▶ _Your objective_
The span to copy runs from the line containing "STATE ROUNDUP: 36,000 MARYLANDERS LOST" to the last line below. Copy it exactly, with nothing else.

═════ Task data

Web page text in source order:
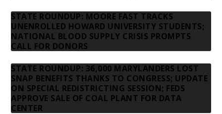
STATE ROUNDUP: MOORE FAST TRACKS
UNENROLLED HOWARD UNIVERSITY STUDENTS;
NATIONAL BLOOD SUPPLY CRISIS PROMPTS
CALL FOR DONORS
STATE ROUNDUP: 36,000 MARYLANDERS LOST
SNAP BENEFITS THANKS TO CONGRESS; UPDATE
ON SPECIAL REDISTRICTING SESSION; FEDS
APPROVE SALE OF COAL PLANT FOR DATA
CENTER

══════════

▶ _Reply to the task_
STATE ROUNDUP: 36,000 MARYLANDERS LOST
SNAP BENEFITS THANKS TO CONGRESS; UPDATE
ON SPECIAL REDISTRICTING SESSION; FEDS
APPROVE SALE OF COAL PLANT FOR DATA
CENTER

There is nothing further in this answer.